Hm, I suppose I'm looking at it from the OPT point of view; I'd like to
see a compiler that exploits the type information. If you have PyObjects
this seems to get more difficult; could be solved if you had an
interpreter waiting in the sidelines that would handle stuff like this
that can't be compiled.

> Note that the type-assert operator has several purposes:
> 
> * a run-time assertion (and possibly: unless -O is used)
> * signal to the compiler that the expression value will have that type
>   (because otherwise, an exception would hav been raised)
> * provides a mechanism to type-check: if the compiler discovers (thru
>   inferencing) that the value has a different type than the right-hand
>   side, then it can flag an error.
> 
> The limitation you propose would actually slow things down. People would
> not be able to use the type system until a lot of modules were
> type-annotated.

I think I'm starting to see where you're coming from now, with the !
operator. It allows you to say 'from this point on, this value is an
int, otherwise the operator would've raised an exception'. The
inferencer and checker can exploit this. The point where I am coming
from is however that you lose compile-time checkability as soon as you
use any function that inserts PyObjects into the mix. I'm afraid that
even with the operator, you wouldn't be able to check most of the code,
if PyObjects are freely allowed. Perhaps I'm wrong, but I'd like to see
some more debate about this.

> > But perhaps I'm mistaken and local variables don't need type
> > descriptions, as it's easy to do type inferencing from the types of the
> > function arguments and what the function returns,
> 
> That is my (alas: unproven) belief.

How do we set about to prove it? Here I'll come with my approach again;
if you have a type checker that can handle a fully annotated function
(all names used in the function have type annotations), then you have a
platform you can build on to develop a type checker. Then you can figure
out what does need type annotations and what doesn't. You simply try to
build code that adds type annotations itself, based on inferences. You
can spew out warnings: "full type inferencing not possible, cannot
figure out type of 'foo'". The programmer can then go add type info for
'foo'. If all types are known one way (specified) or the other
(inferred), a compiler can start to do heavy duty optimization on that
code.
 
[snip]
> > I'd like to see some actual
> > examples of how this'd work first, though. For instance:
> >
> > def brilliant() ! IntType:
> >     a = []
> >     a.append(1)
> >     a.append("foo")
> >     return a[0]
> >
> > What's the inferred type of 'a' now? A list with heterogenous contents,
> > that's about all you can say, and how hard is it for a type inferencer
> > to deduce even that?
> 
> It would be very difficult for an inferencer. It would have to understand
> the semantics of ListType.append(). Specifically, that the type of the
> argument is added to the set of possible types for the List elements.
> 
> Certainly: a good inferencer would understand all the builtin types and
> their methods' semantics.
> 
> > But for optimization purposes, at least, but it
> > could also help with error checking, if 'a' was a list of IntType, or
> > StringType, or something like that?
> 
> It would still need to understand the semantics to do this kind of
> checking. In my no-variable-declaration world, the type error would be
> raised at the return statement. a[0] would have the type set: (IntType,
> StringType). The compiler would flag an error stating "return value may be
> a StringType or an IntType, but it must only be an IntType".

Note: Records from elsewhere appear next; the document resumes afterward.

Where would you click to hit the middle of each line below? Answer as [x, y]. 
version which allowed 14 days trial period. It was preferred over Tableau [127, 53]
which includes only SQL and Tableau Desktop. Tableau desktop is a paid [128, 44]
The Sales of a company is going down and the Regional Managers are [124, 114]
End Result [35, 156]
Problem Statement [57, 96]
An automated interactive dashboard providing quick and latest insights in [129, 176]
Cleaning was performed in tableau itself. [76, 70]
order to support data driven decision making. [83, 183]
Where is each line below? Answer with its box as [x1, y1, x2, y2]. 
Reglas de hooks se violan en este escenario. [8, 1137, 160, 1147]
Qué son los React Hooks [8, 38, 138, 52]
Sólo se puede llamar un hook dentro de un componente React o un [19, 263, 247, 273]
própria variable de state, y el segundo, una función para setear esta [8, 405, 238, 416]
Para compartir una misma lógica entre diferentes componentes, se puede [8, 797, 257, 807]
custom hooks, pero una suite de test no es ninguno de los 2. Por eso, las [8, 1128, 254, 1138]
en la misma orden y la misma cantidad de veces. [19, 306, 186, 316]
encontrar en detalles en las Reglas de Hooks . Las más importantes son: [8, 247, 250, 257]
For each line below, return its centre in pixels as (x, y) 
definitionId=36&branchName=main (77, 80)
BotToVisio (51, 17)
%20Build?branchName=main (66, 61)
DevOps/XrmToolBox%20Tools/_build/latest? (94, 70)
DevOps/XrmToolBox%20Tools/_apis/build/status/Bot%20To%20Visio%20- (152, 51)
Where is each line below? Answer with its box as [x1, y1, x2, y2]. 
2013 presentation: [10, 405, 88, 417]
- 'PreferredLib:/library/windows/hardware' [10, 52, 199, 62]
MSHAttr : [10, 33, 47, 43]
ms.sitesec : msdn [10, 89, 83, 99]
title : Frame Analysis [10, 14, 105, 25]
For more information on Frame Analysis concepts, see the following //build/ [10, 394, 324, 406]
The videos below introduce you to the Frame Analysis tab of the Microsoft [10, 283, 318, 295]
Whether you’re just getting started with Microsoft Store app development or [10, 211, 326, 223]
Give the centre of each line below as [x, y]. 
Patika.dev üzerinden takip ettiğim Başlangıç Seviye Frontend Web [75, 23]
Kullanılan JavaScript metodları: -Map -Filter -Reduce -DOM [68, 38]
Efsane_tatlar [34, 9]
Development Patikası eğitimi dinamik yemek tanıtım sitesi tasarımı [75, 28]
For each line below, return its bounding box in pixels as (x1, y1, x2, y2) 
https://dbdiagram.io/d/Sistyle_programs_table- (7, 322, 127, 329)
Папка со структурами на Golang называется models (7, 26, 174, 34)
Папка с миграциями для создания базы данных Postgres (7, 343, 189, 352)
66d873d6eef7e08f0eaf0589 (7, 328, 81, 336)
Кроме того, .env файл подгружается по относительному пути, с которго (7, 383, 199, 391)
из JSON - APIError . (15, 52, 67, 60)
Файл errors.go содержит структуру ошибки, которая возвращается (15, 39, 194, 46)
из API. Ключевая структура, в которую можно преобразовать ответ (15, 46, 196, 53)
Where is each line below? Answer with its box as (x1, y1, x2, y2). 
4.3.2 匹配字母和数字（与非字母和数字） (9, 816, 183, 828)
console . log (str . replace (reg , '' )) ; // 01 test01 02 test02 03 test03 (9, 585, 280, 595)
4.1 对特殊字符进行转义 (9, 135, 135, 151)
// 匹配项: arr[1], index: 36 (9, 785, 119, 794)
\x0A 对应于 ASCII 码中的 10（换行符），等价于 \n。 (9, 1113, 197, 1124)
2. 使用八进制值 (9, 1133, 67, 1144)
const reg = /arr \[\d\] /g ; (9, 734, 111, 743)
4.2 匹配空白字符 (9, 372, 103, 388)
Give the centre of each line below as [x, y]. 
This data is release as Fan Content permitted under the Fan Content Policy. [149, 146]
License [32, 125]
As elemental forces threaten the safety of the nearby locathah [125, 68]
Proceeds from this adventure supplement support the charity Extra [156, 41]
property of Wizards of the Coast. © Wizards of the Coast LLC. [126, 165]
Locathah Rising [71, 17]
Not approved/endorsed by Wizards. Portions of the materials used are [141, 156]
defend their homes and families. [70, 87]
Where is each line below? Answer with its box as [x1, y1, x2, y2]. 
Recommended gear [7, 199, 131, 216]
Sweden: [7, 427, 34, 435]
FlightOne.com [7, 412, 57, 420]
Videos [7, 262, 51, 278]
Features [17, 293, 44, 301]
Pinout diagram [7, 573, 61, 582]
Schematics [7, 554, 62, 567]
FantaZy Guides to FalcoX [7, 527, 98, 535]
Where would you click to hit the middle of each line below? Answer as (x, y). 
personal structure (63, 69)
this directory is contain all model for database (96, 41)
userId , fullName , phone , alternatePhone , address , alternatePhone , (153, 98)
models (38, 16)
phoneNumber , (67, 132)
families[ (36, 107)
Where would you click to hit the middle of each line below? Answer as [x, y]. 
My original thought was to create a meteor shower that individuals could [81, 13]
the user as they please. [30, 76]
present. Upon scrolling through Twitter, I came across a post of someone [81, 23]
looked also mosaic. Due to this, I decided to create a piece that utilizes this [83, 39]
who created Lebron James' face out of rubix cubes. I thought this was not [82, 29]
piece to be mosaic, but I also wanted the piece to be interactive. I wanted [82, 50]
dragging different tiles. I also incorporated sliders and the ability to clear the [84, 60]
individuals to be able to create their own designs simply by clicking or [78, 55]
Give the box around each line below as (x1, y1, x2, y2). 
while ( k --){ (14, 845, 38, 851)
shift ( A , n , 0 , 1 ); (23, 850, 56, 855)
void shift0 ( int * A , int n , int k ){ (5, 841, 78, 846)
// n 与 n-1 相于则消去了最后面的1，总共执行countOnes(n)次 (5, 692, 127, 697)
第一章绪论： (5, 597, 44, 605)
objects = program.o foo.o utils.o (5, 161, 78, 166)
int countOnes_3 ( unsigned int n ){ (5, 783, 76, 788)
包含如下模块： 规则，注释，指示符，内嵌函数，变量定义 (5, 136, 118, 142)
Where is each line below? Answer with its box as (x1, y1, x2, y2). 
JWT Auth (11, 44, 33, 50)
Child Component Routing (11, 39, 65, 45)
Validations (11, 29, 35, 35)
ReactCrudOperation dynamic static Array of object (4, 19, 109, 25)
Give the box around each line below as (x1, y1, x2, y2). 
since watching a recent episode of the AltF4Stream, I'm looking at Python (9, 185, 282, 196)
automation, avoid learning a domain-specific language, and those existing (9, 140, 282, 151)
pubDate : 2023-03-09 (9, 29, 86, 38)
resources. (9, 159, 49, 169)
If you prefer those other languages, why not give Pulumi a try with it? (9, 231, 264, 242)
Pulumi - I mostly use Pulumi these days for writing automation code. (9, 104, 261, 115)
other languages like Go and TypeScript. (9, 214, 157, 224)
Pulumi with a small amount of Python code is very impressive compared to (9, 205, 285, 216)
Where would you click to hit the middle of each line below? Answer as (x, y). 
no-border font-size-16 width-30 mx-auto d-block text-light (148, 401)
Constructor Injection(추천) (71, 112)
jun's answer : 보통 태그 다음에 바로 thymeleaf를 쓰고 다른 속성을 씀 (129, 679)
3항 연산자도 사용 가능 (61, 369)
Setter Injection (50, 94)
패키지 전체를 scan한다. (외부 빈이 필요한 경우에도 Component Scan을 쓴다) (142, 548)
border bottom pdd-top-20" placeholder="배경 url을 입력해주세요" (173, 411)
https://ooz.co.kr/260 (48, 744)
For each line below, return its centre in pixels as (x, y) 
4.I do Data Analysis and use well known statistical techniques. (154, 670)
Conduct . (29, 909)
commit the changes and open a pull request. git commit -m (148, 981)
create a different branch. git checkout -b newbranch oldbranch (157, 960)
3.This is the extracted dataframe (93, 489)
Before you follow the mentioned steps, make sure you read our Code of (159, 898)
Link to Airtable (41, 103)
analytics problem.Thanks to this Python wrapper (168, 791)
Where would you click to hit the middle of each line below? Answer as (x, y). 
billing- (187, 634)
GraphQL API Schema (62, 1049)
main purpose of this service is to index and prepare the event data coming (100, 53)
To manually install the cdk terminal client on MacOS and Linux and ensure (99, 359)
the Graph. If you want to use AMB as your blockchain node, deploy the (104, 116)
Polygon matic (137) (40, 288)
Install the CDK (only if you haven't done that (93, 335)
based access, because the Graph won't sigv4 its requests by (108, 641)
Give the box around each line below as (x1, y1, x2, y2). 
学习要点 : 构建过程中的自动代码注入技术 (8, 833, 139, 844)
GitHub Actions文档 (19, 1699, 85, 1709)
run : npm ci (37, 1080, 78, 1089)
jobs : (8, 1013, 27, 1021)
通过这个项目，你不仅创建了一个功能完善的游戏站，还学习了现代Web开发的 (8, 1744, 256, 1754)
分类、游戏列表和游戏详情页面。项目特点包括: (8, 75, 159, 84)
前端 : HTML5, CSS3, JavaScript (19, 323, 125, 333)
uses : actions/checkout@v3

Right, I think this would be the right behavior. But it becomes a lot
easier to get a working implementation if you get to specify the type of
'a'. If you say a is a list of StringType, it's then relatively easy for
a compile time checker to notice that you can't add an integer to it.

And possibly it also becomes clearer for the programmer; I had to think
to figure out why your compiler would complain about a[0]. I had to play
type inferencer myself. I don't have to think as much if I get to
specify what list 'a' may contain; obviously if something else it put
into it, there should be an error.
 
> > It seems tough for the type
> > inferencer to be able to figure out that this is so, but perhaps I'm
> > overestimating the difficulty.
> 
> Yes it would be tough -- you aren't overestimating :-)

What would your path towards successful implementation be, then?

Regards,

Martijn